Richie (Luke Wilson) hat seine Karriere beendet, als er miterleben musste, wie sein heimliches Liebesobjekt Margot (Gwyneth Paltrow) den Neurologen Raleigh St. Clair (Bill Murray) heiratete. Chas (Ben Stiller) kompensiert den Unfalltod seiner Frau damit, seine beiden Söhne vor allen möglichen Gefahren beschützen zu wollen. Als Royal wegen unbezahlter Rechnungen aus dem Hotel geworfen wird, sieht der mittellose Mann nur noch einen Ausweg: Unter Vorspiegelung einer schweren Erkrankung, die ihm nur noch sechs Monate zu leben ermöglicht, will er zurück nach Hause und sich mit seiner Familie aussöhnen. Dass Etheline mit dem Gedanken spielt, ihren langjährigen Steuerberater Henry Sherman (Danny Glover) zu heiraten, setzt ihm allerdings ordentlich zu. Schließlich kehren auch Richie, Margot und Chas nach Hause zurück, während Richies Jugendfreund Eli Cash (Owen Wilson) mit seinem zweiten Roman in aller Munde ist. Als Raleigh St. Clair allerdings einen Privatdetektiv engagiert, um herauszufinden, ob ihn Margots ihn wegen eines anderen Mannes verlassen hat, gerät das fragile Konstrukt der Tenenbaums arg ins Wanken…
Kritik:
Wie schon bei seinen beiden vorangegangenen Filmen schrieb Wes Anderson auch zu „Die Royal Tenenbaums“ das Drehbuch gemeinsam mit seinem Kumpel Owen Wilson und verarbeitete damit die Scheidung seiner eigener Eltern. Mit „Die Royal Tenenbaums“ führt Anderson seinem Publikum vor, was die Trennung der Eltern für irreparable Schäden bei den Kindern hervorrufen kann. Natürlich überspitzt der Filmemacher einmal mehr Charaktere und Situationen, wenn er aus echten Wunderkindern, die in Sport, Wirtschaft und Kunst Großes geleistet haben, durch die Trennung ihrer Eltern in Depressionen verfallen und nichts mehr auf die Reihe bekommen.

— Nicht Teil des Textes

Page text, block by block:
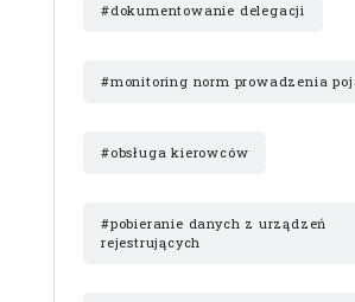
#dokumentowanie delegacji
#monitoring norm prowadzenia
#obsługa kierowców
#pobieranie danych z urządzeń
rejestrujących

Gene Hackman („French Connection“, „Erbarmungslos“) hat dabei die dankbarste und vielschichtige Rolle des schmierigen Anwalts, der aus der Not heraus reumütig zu Etheline und den Kindern zurückkehrt und ehrlich bemüht ist, verlorenen Boden wieder gutzumachen. Wie er mit Chas‘ Kindern, die ebenso wie ihr Vater in einem roten Trainings-Anzug herumrennen, rote Ampeln ignoriert, Ladendiebstähle begeht und auf einem Müllwagen mitfährt, ist ebenso witzig inszeniert wie Richies Versagen auf dem Tennisplatz, während seine geliebte Margot auf der Tribüne neben ihrem frisch geehelichten Mann sitzt.
Wie immer hat Anderson sehr viel Wert auf die artifiziell wirkende Ausstattung gelegt und seinen Film mit unzähligen Anekdoten und Verweisen geschmückt, die sich oft erst nach mehrmaligem Genuss offenbaren. Am offensichtlichsten erinnert Richies Stirnband an Tennis-Star Björn Borg, während die Bücher, die hin und wieder ins Bild gelangen, für Anderson stets eine persönliche Bedeutung haben. So schwer es auch ist, die verschrobenen Figuren ins Herz zu schließen, ist Anderson doch ein vielschichtiges Familien-Panorama gelungen, das durch seinen ausführlichen Prolog mit den Erfolgen der Kinder, verschiedenen Rückblicken und den unterschiedlichsten Schicksalen aller Tenenbaums sowohl humorvolle wie nachdenkliche Momente in sich vereint.
Ein stimmungsvoller Soundtrack mit Songs von Bob Dylan, The Clash, Paul Simon, Elliott Smith, John Lennon, Nico und The Rolling Stones rundet den New Yorker Ensemble-Film wunderbar ab.